6. Deglaze the pan with the cognac and when the alcohol has burnt off, and the beef stock and reduce by half.

7. When reduced, remove the garlic & aromatics and slowly incorporate the cream and pepper, tasting for seasoning regularly.

8. Simmer to a texture you're happy with and pour over your steak.

9. Serve with whatever your heart desires, and enjoy!

PS - look out for hitmen when you've finished.



Dutch Schultz's Last Meal of Steak, Fries & Peppercorn Sauce

The Life of the Dutchman


Dutch Schultz, real name Arthur Flegenheimer, was a notorious Jewish Gangster who operated in New York, mainly The Bronx & Harlem, during the 1920s & 1930s.

Dutch Schultz at his prime

Like many mobsters, Schultz flourished during Prohibition, owning most speakeasies in the Bronx & controlling the supply of alcohol, earning him the name The Beer Baron of the Bronx.

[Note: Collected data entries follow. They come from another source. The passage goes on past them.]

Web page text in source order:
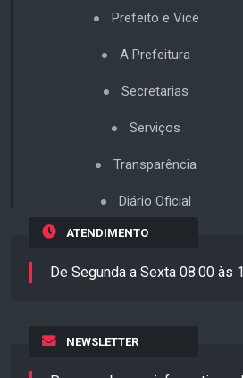
Prefeito e Vice
A Prefeitura
Secretarias
Serviços
Transparência
Diário Oficial
ATENDIMENTO
De Segunda a Sexta 08:00 às
NEWSLETTER

He gained a fierce reputation of extreme brutality when he lost his temper, including one instance when a rival wouldn't give his territory over, Schultz and crew hung him up by his thumbs on meat hooks and rubbed his eyes with a bandage smeared with discharge from a gonorrhoea infection, causing him to go blind. They then broke both his legs and accepted 35,000 dollars for his release from the family.

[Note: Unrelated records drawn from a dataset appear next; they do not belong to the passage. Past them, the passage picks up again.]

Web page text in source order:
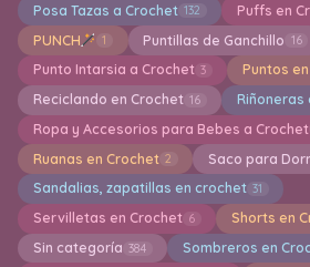
Posa Tazas a Crochet 132 Puffs en
PUNCH 1 Puntillas de Ganchillo 16
Punto Intarsia a Crochet 3 Puntos
Reciclando en Crochet 16 Riñoneras
Ropa y Accesorios para Bebes a Crochet
Ruanas en Crochet 2 Saco para
Sandalias, zapatillas en crochet 31
Servilletas en Crochet 6 Shorts en
Sin categoría 384 Sombreros en

After Prohibition he muscled his way into the Harlem numbers racket and began fixing the numbers using a maths whiz called Abbadabba Berman.


The numbers racket was a 'pick 3' lottery in which players would choose 3 numbers which were derived by the amount bet daily at the horse racing in Belmont Park. Berman was an accountant and a highly talented mathematician, all great characteristics to a mobster like Dutch Schultz who planned to fix the rackets


In a matter of seconds, standing next to the track, Berman could mentally calculate the lowest amount of money that Dutch needed to bet in order to alter the odds at the very last minute. This clever strategy always ensured that Schultz controlled which numbers won, guaranteeing himself a larger number of losers in Harlem than winners.

With the Numbers racket he was making millions of dollars each week and of course this was all tax-free for Dutch, which would ultimately be his downfall. Thomas E Dewey picked up on his lavish lifestyle and the fate of notorious mobster Dutch Schultz was sealed.